From the entries that follow, report every line in which "median" occurs.

[EXTRACTED MATERIAL]

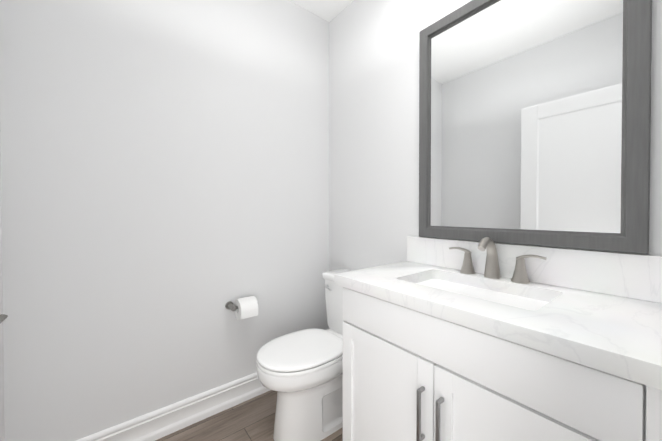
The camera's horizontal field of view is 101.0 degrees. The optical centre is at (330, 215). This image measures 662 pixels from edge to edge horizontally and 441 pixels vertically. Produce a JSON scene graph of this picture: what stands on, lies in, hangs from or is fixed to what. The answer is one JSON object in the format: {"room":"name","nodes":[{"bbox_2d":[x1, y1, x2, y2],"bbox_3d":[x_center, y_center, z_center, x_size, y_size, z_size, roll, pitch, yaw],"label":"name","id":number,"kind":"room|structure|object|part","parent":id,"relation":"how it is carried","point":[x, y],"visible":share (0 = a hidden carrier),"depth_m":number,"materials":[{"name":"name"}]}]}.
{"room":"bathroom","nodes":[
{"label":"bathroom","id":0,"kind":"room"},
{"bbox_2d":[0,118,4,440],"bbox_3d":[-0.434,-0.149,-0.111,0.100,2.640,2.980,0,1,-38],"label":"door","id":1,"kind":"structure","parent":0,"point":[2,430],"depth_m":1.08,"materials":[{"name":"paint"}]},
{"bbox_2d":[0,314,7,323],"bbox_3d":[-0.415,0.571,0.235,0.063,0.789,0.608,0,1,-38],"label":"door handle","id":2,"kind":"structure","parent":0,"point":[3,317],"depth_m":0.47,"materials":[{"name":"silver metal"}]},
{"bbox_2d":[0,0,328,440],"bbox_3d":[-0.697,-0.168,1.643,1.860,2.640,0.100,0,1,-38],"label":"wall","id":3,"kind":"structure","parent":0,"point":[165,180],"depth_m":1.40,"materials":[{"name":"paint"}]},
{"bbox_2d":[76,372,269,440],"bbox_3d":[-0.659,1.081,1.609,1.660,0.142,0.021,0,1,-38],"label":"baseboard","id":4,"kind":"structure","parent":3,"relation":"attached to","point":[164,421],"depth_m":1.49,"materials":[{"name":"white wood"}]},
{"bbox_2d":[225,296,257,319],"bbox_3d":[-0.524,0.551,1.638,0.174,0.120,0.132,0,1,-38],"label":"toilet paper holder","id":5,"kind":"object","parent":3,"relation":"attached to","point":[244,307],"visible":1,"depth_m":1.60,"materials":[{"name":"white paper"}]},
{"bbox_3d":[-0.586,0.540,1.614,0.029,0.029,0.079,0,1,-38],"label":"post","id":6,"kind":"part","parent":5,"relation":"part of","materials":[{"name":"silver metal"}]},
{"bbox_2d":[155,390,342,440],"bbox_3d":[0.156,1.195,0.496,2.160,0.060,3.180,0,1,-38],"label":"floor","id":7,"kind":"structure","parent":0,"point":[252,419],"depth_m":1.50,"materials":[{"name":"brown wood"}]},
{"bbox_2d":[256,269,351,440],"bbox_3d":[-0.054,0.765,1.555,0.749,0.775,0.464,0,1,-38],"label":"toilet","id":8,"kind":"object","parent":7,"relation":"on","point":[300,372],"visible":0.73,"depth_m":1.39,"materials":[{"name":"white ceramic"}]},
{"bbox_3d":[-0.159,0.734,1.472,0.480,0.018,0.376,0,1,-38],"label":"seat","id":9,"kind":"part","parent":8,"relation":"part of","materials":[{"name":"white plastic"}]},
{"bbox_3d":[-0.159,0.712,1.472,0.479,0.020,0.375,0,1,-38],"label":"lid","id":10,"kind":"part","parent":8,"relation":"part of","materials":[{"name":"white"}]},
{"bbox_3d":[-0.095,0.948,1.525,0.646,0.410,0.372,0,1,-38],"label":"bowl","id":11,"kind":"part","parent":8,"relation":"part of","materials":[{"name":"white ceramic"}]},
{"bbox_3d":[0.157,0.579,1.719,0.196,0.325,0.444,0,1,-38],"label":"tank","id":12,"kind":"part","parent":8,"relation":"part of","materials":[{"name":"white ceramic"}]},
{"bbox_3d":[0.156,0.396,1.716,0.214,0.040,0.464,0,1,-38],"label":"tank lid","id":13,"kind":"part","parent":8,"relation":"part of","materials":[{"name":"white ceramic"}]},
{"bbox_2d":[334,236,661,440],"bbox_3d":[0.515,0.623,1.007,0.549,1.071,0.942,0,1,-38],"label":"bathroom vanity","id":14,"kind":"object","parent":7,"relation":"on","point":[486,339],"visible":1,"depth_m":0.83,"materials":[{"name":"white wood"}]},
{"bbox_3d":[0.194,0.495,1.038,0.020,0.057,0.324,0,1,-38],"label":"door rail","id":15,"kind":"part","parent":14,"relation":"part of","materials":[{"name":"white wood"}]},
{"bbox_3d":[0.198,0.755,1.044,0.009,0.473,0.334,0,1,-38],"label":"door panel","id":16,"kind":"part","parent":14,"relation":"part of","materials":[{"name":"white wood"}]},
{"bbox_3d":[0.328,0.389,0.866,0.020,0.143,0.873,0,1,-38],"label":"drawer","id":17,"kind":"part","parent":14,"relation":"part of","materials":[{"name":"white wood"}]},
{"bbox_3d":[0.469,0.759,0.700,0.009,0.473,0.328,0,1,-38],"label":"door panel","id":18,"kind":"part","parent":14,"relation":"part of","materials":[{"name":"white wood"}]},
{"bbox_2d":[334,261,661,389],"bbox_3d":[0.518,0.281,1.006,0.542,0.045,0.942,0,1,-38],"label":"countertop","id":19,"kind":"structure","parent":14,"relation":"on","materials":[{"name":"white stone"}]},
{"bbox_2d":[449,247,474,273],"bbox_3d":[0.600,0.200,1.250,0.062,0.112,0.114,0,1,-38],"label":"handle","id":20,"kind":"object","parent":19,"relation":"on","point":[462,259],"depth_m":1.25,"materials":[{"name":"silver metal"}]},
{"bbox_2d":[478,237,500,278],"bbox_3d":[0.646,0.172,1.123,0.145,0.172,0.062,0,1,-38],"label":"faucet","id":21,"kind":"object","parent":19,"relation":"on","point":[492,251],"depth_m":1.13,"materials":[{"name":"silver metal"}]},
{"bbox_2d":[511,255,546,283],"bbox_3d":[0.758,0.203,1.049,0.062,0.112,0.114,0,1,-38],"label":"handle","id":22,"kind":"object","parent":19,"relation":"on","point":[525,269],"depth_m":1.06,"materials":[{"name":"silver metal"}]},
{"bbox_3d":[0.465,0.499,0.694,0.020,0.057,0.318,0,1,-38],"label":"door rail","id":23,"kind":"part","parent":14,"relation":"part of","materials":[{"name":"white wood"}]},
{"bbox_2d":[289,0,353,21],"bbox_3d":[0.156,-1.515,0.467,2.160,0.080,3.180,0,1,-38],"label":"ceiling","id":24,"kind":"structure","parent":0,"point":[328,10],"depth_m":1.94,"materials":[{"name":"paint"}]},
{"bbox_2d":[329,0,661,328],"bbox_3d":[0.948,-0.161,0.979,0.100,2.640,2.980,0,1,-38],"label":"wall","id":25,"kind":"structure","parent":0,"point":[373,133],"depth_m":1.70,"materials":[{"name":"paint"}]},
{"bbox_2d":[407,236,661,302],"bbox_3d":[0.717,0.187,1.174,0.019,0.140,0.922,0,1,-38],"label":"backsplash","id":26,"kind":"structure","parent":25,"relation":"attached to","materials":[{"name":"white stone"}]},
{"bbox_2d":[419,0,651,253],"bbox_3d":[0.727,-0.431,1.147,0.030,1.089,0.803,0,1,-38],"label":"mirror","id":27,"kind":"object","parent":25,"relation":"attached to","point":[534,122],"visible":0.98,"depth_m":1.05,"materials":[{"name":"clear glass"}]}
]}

[/EXTRACTED MATERIAL]
[EXTRACTED MATERIAL]

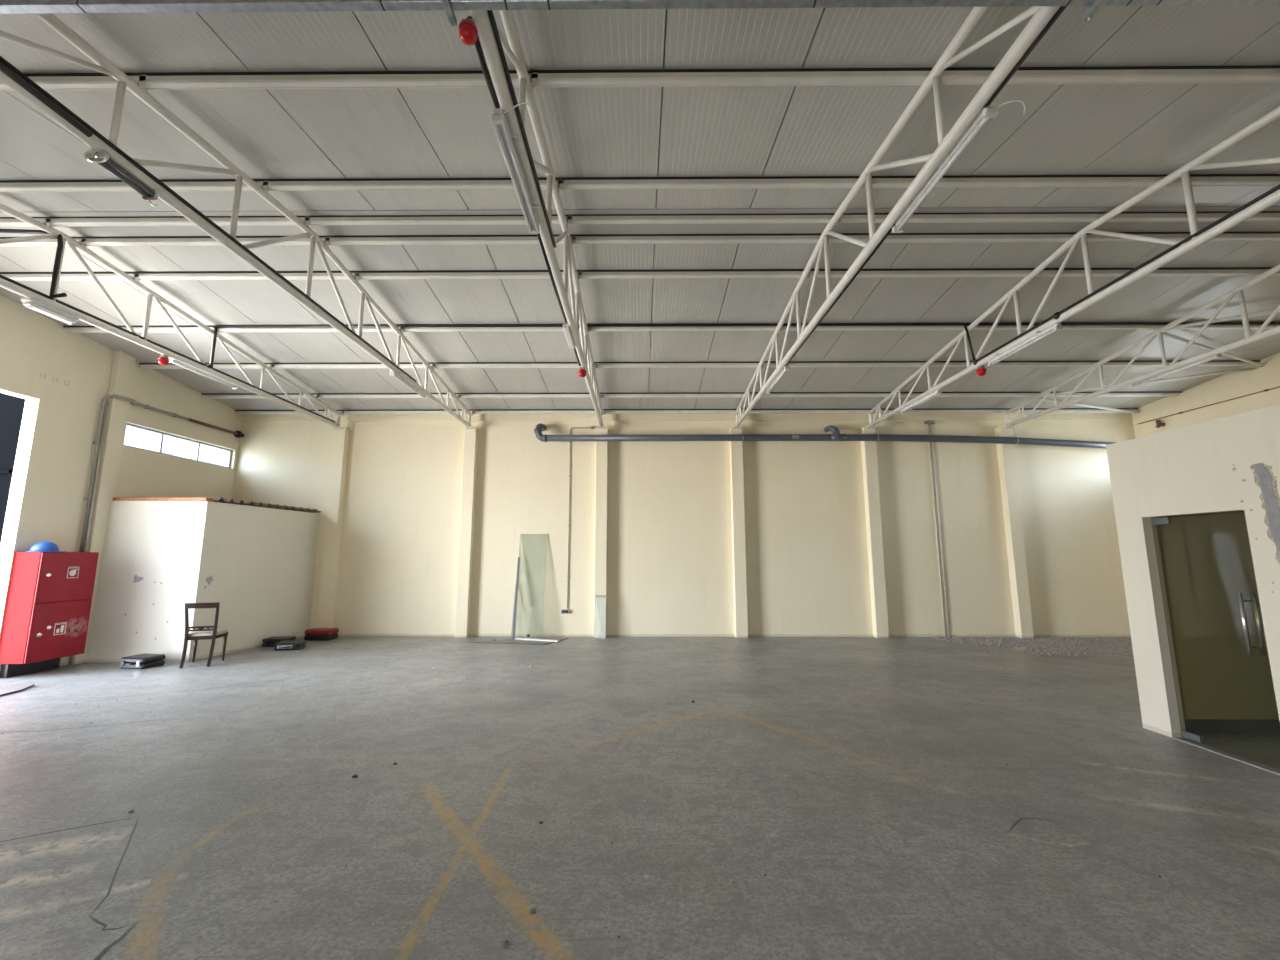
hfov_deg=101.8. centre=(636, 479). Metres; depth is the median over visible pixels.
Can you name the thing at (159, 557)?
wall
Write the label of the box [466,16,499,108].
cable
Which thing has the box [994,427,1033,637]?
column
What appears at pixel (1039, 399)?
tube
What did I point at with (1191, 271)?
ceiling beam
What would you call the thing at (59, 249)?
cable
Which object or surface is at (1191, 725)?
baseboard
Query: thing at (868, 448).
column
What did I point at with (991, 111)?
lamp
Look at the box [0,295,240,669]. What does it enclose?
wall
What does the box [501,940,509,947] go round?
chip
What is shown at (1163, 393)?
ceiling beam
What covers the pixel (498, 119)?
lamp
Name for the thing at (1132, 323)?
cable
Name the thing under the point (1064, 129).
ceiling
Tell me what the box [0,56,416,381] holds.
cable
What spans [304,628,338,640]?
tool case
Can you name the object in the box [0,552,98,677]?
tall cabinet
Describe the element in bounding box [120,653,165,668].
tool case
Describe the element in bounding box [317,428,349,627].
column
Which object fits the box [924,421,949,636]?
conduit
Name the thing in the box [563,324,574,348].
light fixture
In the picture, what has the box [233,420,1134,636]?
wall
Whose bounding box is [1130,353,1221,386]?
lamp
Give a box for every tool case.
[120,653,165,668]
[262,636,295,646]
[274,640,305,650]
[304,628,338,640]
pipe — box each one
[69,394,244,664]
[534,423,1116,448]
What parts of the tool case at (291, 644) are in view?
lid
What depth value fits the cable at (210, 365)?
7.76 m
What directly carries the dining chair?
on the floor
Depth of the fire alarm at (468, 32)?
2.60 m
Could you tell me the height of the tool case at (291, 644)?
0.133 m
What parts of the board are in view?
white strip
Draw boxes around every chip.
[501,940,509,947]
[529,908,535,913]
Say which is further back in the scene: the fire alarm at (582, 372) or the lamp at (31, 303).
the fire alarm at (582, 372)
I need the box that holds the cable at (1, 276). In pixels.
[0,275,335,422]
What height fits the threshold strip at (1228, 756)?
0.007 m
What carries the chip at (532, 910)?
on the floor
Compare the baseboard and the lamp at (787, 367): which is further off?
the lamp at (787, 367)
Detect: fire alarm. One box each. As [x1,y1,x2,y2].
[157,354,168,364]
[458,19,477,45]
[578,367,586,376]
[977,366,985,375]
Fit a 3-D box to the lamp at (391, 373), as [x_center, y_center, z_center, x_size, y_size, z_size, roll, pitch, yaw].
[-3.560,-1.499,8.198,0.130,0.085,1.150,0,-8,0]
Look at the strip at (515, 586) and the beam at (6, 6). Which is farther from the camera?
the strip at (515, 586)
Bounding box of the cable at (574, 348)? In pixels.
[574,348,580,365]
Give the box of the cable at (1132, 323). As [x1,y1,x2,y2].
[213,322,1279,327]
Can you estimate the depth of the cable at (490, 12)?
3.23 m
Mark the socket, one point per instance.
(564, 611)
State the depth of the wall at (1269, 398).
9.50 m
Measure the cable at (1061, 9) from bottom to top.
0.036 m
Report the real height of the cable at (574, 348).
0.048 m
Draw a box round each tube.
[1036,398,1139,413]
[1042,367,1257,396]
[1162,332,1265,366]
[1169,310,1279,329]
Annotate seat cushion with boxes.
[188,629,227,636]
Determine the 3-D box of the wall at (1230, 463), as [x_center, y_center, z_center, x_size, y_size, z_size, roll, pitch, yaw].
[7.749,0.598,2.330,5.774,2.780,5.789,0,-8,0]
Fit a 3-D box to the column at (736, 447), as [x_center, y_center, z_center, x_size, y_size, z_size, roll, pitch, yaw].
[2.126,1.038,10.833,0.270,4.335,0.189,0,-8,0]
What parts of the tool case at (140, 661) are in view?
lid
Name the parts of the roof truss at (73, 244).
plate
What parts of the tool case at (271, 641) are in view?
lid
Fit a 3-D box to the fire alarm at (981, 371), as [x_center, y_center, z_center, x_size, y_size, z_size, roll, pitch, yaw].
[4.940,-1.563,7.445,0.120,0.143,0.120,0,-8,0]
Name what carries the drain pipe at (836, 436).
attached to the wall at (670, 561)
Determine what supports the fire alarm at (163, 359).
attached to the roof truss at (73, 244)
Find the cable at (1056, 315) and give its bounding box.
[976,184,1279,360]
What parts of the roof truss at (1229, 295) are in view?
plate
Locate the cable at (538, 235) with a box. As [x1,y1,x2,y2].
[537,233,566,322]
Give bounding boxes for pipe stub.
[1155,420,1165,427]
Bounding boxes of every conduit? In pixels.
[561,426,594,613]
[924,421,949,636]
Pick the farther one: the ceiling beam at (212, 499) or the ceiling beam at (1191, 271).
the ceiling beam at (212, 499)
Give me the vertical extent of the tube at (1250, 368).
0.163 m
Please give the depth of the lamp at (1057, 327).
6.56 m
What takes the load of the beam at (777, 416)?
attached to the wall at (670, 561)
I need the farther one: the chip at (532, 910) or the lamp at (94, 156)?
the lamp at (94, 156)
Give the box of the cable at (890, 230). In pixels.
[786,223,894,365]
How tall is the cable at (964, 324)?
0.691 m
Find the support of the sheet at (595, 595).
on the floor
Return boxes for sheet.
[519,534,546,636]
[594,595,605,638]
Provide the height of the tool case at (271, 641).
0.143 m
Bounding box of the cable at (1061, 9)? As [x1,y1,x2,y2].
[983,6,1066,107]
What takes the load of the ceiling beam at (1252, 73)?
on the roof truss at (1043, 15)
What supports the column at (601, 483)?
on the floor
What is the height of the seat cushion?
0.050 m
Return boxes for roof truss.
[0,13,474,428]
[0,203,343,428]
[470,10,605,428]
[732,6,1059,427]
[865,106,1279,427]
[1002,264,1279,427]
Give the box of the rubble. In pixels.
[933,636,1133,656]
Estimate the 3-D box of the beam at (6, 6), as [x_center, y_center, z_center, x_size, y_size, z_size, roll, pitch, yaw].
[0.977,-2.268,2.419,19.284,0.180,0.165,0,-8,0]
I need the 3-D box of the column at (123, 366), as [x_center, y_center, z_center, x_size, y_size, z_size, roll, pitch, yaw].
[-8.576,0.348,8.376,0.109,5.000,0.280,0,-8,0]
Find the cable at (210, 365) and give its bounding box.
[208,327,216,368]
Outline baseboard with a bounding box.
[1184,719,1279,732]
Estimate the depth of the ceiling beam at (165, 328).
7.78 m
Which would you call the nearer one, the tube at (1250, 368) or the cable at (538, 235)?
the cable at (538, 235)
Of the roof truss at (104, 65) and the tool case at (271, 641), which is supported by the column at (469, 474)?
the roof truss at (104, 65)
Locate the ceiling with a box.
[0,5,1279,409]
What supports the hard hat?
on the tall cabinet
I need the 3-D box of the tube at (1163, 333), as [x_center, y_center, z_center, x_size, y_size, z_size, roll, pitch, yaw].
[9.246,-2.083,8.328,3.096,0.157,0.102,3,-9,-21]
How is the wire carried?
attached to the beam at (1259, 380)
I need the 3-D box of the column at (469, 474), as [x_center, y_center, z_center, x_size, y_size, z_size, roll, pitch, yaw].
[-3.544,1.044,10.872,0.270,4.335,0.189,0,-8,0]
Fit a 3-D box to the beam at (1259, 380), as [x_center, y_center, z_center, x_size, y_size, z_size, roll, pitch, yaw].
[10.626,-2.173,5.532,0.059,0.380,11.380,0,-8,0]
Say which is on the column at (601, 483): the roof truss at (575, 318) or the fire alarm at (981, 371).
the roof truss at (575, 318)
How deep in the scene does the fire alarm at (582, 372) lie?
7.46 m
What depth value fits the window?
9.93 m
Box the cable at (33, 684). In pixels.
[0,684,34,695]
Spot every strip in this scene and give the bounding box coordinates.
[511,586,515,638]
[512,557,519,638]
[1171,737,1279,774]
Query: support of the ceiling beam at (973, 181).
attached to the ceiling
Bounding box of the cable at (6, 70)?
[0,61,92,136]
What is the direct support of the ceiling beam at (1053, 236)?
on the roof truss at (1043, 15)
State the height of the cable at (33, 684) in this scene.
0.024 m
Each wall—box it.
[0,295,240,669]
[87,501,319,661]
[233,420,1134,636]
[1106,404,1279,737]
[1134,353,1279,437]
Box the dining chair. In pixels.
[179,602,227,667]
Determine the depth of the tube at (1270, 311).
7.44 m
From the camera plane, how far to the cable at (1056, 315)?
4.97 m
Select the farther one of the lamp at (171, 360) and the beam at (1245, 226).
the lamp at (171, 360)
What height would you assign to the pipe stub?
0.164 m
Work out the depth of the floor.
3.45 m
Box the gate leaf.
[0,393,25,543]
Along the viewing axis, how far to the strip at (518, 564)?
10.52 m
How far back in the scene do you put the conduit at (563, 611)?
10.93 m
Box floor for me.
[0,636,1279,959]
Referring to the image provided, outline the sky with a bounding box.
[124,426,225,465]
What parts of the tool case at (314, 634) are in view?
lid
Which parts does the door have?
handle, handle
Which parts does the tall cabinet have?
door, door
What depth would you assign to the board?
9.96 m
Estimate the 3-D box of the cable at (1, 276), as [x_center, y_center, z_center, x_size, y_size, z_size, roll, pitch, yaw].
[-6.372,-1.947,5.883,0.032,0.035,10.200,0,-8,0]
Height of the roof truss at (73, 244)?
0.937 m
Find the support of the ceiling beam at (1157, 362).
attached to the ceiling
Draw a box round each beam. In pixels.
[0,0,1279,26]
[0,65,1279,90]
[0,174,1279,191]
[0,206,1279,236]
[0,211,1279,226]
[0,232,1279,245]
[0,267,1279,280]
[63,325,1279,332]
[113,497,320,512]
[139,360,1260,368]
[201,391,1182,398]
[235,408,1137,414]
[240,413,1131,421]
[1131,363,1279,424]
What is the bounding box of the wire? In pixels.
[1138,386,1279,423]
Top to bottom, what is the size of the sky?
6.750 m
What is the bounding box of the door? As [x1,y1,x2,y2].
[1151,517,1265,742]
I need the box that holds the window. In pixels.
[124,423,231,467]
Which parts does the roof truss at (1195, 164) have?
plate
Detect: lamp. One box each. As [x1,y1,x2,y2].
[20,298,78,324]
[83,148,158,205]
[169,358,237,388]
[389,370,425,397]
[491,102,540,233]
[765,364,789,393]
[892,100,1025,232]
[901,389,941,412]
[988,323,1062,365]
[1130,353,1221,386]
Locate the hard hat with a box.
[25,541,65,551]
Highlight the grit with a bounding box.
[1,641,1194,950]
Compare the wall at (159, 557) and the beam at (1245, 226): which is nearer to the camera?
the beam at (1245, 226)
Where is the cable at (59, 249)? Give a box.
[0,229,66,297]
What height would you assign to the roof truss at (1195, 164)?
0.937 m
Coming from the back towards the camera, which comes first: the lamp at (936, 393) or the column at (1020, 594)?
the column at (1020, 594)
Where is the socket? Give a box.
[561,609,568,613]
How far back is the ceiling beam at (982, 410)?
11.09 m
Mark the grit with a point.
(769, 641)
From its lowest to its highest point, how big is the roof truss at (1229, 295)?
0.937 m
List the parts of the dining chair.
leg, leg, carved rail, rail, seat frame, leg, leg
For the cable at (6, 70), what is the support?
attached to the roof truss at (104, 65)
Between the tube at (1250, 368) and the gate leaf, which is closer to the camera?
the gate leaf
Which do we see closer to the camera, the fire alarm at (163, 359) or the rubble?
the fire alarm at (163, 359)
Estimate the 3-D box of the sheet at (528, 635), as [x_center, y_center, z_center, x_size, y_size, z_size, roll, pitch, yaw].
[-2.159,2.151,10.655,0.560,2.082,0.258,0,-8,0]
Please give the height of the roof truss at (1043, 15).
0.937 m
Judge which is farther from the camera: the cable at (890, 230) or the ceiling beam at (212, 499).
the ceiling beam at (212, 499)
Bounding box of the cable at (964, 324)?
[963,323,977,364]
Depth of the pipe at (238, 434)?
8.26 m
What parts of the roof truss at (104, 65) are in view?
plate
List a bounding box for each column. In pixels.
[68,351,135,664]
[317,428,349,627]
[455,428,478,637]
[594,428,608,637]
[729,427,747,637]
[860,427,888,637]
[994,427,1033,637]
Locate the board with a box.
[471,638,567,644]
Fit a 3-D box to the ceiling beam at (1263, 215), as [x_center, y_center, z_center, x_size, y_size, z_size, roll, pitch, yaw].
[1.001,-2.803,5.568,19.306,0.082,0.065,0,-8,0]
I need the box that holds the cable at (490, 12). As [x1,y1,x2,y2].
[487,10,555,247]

[/EXTRACTED MATERIAL]
[EXTRACTED MATERIAL]

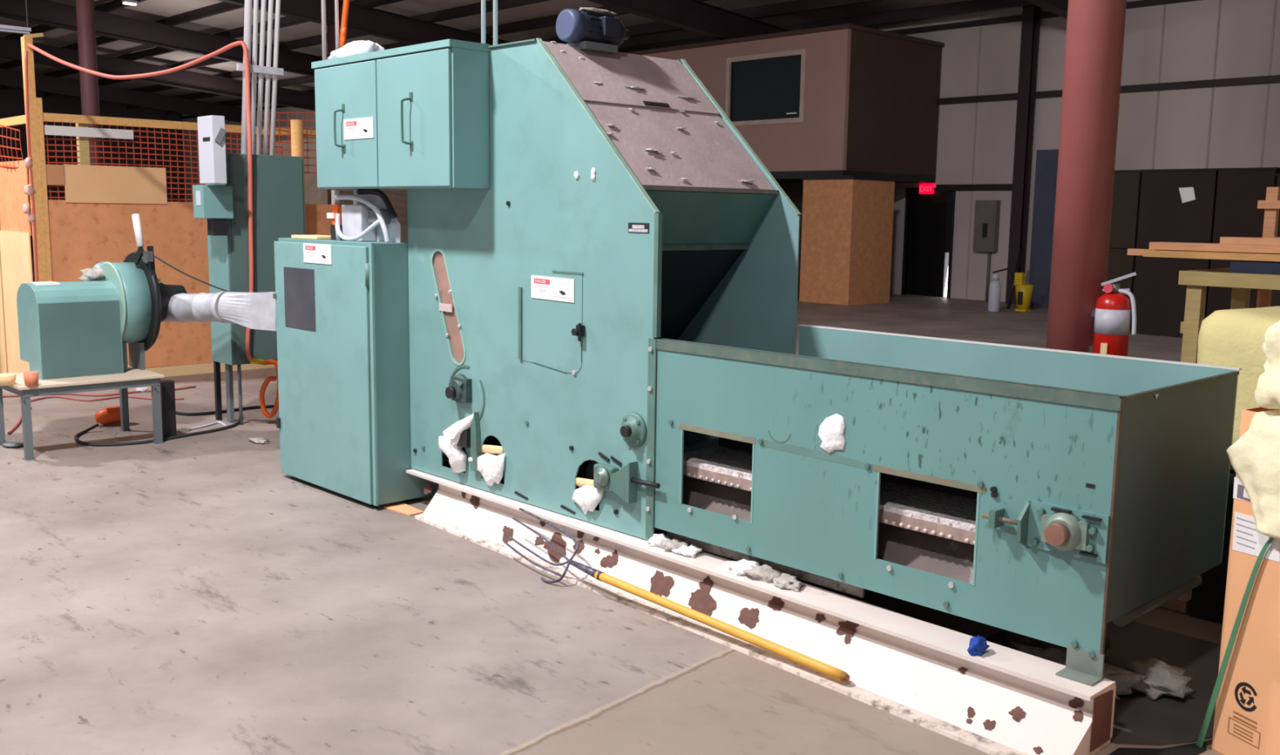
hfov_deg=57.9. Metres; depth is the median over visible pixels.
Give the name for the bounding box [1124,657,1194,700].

[/EXTRACTED MATERIAL]

→ RESPONSE BOX:
hfov_deg=101.8. centre=(636, 479). Metres; depth is the median over visible pixels.
hfov_deg=57.9. Metres; depth is the median over visible pixels.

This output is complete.